WORK ITEM: Below are the records; give again exactly the line with "API Server is", the line with "Email Newsletter!", and each line that lies between them, and nothing besides.
(DATA SHOWN Opens)
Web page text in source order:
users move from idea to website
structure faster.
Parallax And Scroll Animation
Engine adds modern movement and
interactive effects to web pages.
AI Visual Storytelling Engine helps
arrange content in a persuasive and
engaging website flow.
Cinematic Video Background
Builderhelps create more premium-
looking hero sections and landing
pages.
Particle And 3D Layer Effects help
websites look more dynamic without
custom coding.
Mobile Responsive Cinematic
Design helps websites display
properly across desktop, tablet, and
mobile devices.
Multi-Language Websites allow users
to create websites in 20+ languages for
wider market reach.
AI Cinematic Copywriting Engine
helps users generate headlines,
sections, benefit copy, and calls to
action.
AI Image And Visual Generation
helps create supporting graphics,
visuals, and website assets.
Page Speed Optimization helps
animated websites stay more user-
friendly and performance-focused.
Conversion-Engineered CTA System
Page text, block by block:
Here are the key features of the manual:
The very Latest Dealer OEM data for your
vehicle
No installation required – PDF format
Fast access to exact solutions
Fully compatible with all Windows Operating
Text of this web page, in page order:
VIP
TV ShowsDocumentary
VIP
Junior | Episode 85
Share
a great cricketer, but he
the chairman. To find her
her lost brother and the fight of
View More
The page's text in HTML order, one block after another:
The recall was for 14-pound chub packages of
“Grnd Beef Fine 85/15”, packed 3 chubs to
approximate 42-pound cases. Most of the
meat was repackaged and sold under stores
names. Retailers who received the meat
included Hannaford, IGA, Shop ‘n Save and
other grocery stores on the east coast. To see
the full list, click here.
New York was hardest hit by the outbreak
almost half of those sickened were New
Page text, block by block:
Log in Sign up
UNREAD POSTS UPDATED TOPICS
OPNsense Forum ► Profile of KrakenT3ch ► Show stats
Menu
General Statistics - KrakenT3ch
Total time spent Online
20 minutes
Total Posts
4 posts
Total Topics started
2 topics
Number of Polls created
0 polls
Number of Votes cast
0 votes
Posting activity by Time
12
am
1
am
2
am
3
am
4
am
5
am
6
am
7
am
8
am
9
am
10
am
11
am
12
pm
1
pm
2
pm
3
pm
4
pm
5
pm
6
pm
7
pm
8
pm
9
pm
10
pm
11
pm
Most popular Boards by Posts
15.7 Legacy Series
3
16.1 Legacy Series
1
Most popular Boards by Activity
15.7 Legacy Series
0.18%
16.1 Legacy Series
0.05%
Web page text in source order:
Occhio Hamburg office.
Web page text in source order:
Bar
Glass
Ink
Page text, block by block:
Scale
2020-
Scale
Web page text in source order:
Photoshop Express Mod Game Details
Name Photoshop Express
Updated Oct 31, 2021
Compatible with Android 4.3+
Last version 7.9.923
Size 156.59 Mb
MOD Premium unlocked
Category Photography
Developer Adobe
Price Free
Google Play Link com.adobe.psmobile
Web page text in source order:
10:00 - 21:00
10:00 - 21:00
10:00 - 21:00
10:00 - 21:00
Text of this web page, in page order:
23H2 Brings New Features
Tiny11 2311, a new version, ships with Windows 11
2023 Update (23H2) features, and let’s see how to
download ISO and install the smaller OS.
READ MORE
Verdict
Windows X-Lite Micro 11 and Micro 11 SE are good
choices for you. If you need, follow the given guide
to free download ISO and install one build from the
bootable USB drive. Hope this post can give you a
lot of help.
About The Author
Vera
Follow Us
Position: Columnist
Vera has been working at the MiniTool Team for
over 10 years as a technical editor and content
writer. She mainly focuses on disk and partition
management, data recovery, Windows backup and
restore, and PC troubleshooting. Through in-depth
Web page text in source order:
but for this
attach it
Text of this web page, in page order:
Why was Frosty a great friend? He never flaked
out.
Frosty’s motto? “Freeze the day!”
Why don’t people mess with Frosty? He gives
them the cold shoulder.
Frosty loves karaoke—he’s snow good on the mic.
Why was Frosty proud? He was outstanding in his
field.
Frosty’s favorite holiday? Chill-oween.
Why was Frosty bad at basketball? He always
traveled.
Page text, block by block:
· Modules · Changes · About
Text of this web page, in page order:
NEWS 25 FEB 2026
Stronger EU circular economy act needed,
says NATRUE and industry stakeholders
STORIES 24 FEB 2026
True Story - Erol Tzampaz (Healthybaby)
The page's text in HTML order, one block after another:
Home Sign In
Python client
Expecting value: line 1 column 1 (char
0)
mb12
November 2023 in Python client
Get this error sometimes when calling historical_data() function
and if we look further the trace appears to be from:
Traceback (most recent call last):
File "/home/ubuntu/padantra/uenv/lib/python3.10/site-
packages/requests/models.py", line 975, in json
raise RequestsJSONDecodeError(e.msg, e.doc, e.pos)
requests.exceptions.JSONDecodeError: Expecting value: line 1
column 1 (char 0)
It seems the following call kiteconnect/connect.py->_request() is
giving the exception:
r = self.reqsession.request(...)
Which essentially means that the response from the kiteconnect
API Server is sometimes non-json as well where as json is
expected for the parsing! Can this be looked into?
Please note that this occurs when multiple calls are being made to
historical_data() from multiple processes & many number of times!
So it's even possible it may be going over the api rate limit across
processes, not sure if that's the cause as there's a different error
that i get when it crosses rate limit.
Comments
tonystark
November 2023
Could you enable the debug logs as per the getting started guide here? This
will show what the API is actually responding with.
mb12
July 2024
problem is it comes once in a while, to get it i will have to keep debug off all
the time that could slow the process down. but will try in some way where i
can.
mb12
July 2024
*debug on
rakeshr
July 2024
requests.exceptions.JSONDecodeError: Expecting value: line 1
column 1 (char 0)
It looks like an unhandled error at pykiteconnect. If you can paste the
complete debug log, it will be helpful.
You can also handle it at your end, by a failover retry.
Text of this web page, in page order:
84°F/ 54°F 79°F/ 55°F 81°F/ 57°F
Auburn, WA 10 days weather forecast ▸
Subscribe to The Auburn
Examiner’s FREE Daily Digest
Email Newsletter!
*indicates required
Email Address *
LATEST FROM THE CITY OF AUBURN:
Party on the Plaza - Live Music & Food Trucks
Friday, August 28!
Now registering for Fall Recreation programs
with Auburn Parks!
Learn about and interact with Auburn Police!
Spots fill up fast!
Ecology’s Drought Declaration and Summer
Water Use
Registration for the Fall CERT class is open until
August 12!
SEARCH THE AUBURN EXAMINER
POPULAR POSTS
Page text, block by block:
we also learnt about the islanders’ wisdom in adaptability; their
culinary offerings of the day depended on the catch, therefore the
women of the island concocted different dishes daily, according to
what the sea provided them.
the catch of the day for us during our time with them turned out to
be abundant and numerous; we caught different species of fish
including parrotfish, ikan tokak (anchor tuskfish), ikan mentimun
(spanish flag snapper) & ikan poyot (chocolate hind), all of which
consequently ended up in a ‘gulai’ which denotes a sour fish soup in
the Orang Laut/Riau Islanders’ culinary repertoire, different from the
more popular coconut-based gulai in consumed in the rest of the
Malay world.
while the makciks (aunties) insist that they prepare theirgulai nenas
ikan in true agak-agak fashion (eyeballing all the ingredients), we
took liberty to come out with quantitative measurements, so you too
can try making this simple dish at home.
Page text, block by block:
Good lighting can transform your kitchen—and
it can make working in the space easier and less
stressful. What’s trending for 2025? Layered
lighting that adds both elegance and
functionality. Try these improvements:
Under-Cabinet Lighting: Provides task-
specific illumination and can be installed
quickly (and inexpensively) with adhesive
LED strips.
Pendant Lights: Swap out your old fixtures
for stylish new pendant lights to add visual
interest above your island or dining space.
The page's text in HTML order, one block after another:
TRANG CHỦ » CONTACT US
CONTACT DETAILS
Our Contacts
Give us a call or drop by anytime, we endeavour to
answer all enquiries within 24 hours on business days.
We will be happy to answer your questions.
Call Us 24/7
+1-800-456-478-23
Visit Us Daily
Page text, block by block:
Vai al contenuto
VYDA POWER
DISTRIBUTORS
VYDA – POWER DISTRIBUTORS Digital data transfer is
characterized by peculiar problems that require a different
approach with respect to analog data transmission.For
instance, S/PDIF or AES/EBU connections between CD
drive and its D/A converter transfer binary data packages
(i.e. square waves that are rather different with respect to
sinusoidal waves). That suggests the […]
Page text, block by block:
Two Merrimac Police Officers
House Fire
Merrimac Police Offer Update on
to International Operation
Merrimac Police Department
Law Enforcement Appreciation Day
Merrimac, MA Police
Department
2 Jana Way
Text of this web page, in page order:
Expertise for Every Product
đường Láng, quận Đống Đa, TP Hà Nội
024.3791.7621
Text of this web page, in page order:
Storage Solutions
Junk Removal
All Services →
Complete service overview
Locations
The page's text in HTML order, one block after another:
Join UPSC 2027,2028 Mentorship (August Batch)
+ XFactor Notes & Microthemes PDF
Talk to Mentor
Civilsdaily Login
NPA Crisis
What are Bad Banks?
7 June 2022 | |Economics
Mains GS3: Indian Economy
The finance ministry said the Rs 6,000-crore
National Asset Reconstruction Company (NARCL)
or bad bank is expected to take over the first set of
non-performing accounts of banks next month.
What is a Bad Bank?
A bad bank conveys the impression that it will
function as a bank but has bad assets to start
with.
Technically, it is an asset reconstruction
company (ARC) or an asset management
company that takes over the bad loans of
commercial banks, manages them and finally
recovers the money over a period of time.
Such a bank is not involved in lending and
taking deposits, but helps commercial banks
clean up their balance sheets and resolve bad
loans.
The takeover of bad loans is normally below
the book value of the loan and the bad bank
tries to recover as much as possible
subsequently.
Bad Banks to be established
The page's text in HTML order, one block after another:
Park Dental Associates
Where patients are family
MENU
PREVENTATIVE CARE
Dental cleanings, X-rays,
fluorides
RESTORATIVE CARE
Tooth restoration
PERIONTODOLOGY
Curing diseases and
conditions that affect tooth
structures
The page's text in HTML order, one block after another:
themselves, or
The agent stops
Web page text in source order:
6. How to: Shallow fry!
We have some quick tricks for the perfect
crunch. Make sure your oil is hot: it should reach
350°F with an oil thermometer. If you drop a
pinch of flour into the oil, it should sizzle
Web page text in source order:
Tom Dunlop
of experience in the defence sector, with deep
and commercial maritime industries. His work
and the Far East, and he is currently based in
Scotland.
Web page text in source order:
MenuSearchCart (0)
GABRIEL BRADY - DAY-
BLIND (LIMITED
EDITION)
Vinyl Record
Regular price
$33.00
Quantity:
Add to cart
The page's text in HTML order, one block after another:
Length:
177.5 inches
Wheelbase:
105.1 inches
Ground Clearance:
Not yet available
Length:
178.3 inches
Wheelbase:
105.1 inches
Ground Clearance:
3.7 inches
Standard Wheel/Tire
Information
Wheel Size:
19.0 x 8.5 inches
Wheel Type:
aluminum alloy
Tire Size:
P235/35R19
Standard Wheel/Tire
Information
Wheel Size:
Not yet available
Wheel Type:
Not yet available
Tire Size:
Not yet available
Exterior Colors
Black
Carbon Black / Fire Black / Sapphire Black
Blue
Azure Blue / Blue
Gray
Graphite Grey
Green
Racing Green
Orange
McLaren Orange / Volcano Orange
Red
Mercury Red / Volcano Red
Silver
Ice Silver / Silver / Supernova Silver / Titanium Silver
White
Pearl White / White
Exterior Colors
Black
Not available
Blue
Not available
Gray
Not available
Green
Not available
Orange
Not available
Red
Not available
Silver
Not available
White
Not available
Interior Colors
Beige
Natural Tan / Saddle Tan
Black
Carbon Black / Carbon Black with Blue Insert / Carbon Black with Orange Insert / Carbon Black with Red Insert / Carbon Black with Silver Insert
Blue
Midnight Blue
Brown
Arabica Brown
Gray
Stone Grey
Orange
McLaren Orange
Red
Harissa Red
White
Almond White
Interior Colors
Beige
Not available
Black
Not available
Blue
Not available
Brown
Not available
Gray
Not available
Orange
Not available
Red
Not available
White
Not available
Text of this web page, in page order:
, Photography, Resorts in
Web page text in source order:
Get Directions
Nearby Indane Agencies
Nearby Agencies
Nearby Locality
(DATA SHOWN Closes)
SOLUTION TO THIS EXERCISE:
API Server is sometimes non-json as well where as json is
expected for the parsing! Can this be looked into?
Please note that this occurs when multiple calls are being made to
historical_data() from multiple processes & many number of times!
So it's even possible it may be going over the api rate limit across
processes, not sure if that's the cause as there's a different error
that i get when it crosses rate limit.
Comments
tonystark
November 2023
Could you enable the debug logs as per the getting started guide here? This
will show what the API is actually responding with.
mb12
July 2024
problem is it comes once in a while, to get it i will have to keep debug off all
the time that could slow the process down. but will try in some way where i
can.
mb12
July 2024
*debug on
rakeshr
July 2024
requests.exceptions.JSONDecodeError: Expecting value: line 1
column 1 (char 0)
It looks like an unhandled error at pykiteconnect. If you can paste the
complete debug log, it will be helpful.
You can also handle it at your end, by a failover retry.
Text of this web page, in page order:
84°F/ 54°F 79°F/ 55°F 81°F/ 57°F
Auburn, WA 10 days weather forecast ▸
Subscribe to The Auburn
Examiner’s FREE Daily Digest
Email Newsletter!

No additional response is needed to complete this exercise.